→ EXERCISE DIRECTIONS: Your task is to repeat the entries below exactly and to leave their images out.

--- GIVEN RECORDS Enclosed Below ---

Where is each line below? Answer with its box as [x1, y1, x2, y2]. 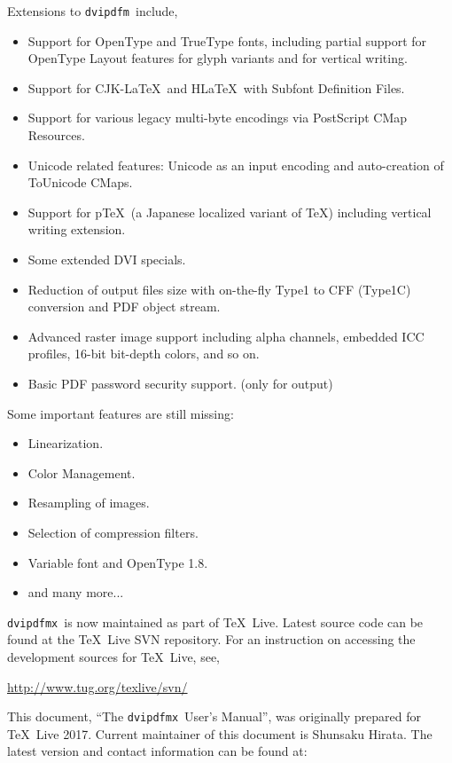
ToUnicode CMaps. [27, 173, 133, 192]
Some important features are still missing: [7, 404, 234, 422]
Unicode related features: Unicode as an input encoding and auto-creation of [27, 155, 444, 174]
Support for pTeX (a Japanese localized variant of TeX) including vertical [27, 202, 432, 221]
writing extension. [27, 220, 126, 239]
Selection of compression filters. [27, 523, 199, 541]
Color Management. [27, 463, 136, 482]
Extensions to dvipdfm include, [7, 2, 178, 20]

--- End of Enclosed GIVEN RECORDS ---

→ REPLY TO THE EXERCISE:
Where is each line below? Answer with its box as [x1, y1, x2, y2]. 
ToUnicode CMaps. [27, 173, 133, 192]
Some important features are still missing: [7, 404, 234, 422]
Unicode related features: Unicode as an input encoding and auto-creation of [27, 155, 444, 174]
Support for pTeX (a Japanese localized variant of TeX) including vertical [27, 202, 432, 221]
writing extension. [27, 220, 126, 239]
Selection of compression filters. [27, 523, 199, 541]
Color Management. [27, 463, 136, 482]
Extensions to dvipdfm include, [7, 2, 178, 20]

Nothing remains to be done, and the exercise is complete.